BEGIN

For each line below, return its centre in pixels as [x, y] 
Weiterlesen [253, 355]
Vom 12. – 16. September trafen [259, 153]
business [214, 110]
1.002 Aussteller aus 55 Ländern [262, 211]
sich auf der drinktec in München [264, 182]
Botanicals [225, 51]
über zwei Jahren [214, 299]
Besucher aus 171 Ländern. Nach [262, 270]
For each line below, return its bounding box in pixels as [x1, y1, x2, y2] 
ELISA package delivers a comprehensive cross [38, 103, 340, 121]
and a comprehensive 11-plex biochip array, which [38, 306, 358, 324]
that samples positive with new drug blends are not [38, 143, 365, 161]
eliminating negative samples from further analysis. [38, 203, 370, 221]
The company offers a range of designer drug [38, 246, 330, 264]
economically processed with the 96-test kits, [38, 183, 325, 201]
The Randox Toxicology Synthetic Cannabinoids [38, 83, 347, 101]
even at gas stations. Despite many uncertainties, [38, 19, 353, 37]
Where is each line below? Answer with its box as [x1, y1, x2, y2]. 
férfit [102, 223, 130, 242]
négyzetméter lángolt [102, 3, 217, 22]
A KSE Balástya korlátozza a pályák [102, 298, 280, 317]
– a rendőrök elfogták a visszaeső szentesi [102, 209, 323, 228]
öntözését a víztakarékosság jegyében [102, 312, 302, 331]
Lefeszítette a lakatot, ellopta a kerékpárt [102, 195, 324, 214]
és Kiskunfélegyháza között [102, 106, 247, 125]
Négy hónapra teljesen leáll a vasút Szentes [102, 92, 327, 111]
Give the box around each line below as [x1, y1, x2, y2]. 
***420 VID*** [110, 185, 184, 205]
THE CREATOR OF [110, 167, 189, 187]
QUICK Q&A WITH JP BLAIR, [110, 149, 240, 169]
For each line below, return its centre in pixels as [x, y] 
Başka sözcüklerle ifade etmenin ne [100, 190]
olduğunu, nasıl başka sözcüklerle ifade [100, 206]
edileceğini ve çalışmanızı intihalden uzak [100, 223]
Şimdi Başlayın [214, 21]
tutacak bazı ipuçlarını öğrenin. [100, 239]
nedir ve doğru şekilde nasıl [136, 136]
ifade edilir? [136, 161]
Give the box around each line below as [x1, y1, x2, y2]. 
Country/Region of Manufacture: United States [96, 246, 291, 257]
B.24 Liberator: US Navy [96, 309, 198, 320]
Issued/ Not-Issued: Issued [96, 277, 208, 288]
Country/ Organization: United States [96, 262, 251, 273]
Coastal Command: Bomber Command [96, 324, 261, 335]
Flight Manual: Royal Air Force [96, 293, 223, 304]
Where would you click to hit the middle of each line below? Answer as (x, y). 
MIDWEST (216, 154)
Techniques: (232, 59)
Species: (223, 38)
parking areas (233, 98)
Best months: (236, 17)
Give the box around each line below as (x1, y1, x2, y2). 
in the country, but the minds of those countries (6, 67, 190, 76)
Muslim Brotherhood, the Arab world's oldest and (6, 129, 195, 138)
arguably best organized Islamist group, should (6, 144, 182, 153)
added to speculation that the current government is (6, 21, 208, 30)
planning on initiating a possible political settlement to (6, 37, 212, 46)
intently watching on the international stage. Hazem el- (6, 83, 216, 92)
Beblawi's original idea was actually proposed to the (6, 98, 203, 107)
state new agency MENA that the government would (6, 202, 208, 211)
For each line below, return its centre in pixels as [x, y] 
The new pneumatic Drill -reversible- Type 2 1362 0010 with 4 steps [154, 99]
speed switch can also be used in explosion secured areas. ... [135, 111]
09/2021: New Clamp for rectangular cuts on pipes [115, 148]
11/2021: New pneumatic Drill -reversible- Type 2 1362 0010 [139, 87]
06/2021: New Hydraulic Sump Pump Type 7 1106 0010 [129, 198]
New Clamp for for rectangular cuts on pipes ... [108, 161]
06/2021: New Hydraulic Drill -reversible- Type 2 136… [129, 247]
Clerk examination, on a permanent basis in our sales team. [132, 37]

END

= Exercise directions =
Lines from the one containing "Country/ Organization: United" through the end of the data above must be written out exactly, and no other lines are needed.

= Result of the exercise =
Country/ Organization: United States [96, 262, 251, 273]
Coastal Command: Bomber Command [96, 324, 261, 335]
Flight Manual: Royal Air Force [96, 293, 223, 304]
Where would you click to hit the middle of each line below? Answer as (x, y). 
MIDWEST (216, 154)
Techniques: (232, 59)
Species: (223, 38)
parking areas (233, 98)
Best months: (236, 17)
Give the box around each line below as (x1, y1, x2, y2). 
in the country, but the minds of those countries (6, 67, 190, 76)
Muslim Brotherhood, the Arab world's oldest and (6, 129, 195, 138)
arguably best organized Islamist group, should (6, 144, 182, 153)
added to speculation that the current government is (6, 21, 208, 30)
planning on initiating a possible political settlement to (6, 37, 212, 46)
intently watching on the international stage. Hazem el- (6, 83, 216, 92)
Beblawi's original idea was actually proposed to the (6, 98, 203, 107)
state new agency MENA that the government would (6, 202, 208, 211)
For each line below, return its centre in pixels as [x, y] 
The new pneumatic Drill -reversible- Type 2 1362 0010 with 4 steps [154, 99]
speed switch can also be used in explosion secured areas. ... [135, 111]
09/2021: New Clamp for rectangular cuts on pipes [115, 148]
11/2021: New pneumatic Drill -reversible- Type 2 1362 0010 [139, 87]
06/2021: New Hydraulic Sump Pump Type 7 1106 0010 [129, 198]
New Clamp for for rectangular cuts on pipes ... [108, 161]
06/2021: New Hydraulic Drill -reversible- Type 2 136… [129, 247]
Clerk examination, on a permanent basis in our sales team. [132, 37]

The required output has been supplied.